I am trying to fit a factor model with a sparse non-negative loading matrix. To model the sparsity, I am using a mixture of two gamma distributions to enforce the non-negativity.
data {
int<lower=0> N; //number of students
int<lower=0> NY; //number of items
int<lower=0> N_eta; //number of skills
real a; //set to 10 for the spike variable
array[N, NY] int<lower = 0, upper = 1> Y; //dichotomously scored items in wide format
}
parameters {
//Q-matrix
matrix<lower = 0, upper = 1>[NY, N_eta] theta; //r_k
matrix<lower = 0>[NY, N_eta] Z_spike;
matrix<lower = 0>[NY, N_eta] Z_slab;
//Concept Knowledge Map i.e. Factors
matrix[N, N_eta] Z_eta; //MVN(0, I)
}
transformed parameters{
matrix<lower = 0>[NY, N_eta] W;
{
vector[NY * N_eta] vec_theta = to_vector(theta);
vector[NY * N_eta] vec_slab = to_vector(Z_slab);
vector[NY * N_eta] vec_spike = to_vector(Z_spike);
vector[NY * N_eta] W_vec = vec_theta .* vec_slab + (1 - vec_theta) .* vec_spike;
W = to_matrix(W_vec, NY, N_eta);
}
}
model {
matrix[N, NY] mu = Z_eta*W';
to_vector(theta) ~ beta(1, 1.5); //uniform(0, 1);
to_vector(Z_slab) ~ gamma(2,2); //gamma(5, 6); Trying gamma(2, 2) also
to_vector(Z_spike) ~ gamma(a, 1/a);
for(k in 1:N_eta){
Z_eta[, k] ~ std_normal();
}
target += bernoulli_logit_lupmf(to_array_1d(Y) | to_vector(mu));
}
However, my estimates of the loadings from W are inaccurate.

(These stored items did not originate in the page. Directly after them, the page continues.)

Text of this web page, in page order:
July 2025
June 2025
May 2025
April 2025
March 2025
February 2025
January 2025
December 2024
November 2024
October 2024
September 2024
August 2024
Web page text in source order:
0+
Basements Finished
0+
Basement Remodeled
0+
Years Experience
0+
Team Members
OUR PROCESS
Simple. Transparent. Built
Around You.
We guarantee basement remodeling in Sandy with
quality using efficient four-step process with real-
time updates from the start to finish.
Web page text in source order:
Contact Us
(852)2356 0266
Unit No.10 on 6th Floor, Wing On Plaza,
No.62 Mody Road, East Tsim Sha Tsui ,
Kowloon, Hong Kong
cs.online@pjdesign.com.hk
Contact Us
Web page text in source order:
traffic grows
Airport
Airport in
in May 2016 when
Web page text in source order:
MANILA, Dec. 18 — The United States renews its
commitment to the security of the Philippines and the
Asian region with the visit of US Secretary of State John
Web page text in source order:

Any recommendations on how to model the sparse loading would be greatly appreciated.
I haven’t tried to run the model, but it looks like you are putting a spike and slab on every entry of W and hoping that enough entries stay at 0 to keep the model parameters identified. I think this will cause problems where different skills switch between different columns of W across iterations of the MCMC, and there could also be rotational indeterminacy problems.

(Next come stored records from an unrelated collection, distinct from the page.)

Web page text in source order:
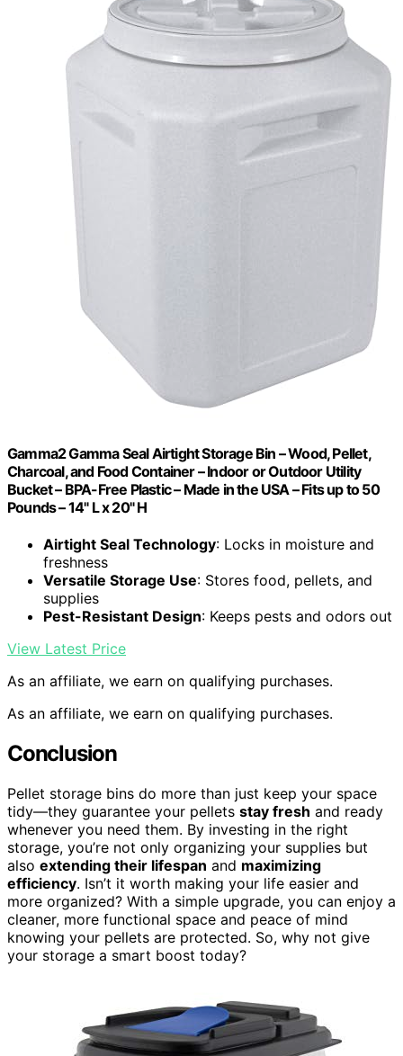
Gamma2 Gamma Seal Airtight Storage Bin – Wood, Pellet,
Charcoal, and Food Container – Indoor or Outdoor Utility
Bucket – BPA-Free Plastic – Made in the USA – Fits up to 50
Pounds – 14" L x 20" H
Airtight Seal Technology: Locks in moisture and
freshness
Versatile Storage Use: Stores food, pellets, and
supplies
Pest-Resistant Design: Keeps pests and odors out
View Latest Price
As an affiliate, we earn on qualifying purchases.
As an affiliate, we earn on qualifying purchases.
Conclusion
Pellet storage bins do more than just keep your space
tidy—they guarantee your pellets stay fresh and ready
whenever you need them. By investing in the right
storage, you’re not only organizing your supplies but
also extending their lifespan and maximizing
efficiency. Isn’t it worth making your life easier and
more organized? With a simple upgrade, you can enjoy a
cleaner, more functional space and peace of mind
knowing your pellets are protected. So, why not give
your storage a smart boost today?

If I was coding this, I would get the model working with traditional priors (not spike/slab) on entries of W, then move to spikes and slabs after that. To identify the loadings, it is traditional to take the top N_eta \times N_eta square of W, the fix the entries in the upper triangle to 0. You might not want to do that, but I am guessing that this is why you have problems with the estimates of W. The papers below describe some related issues and propose some new solutions.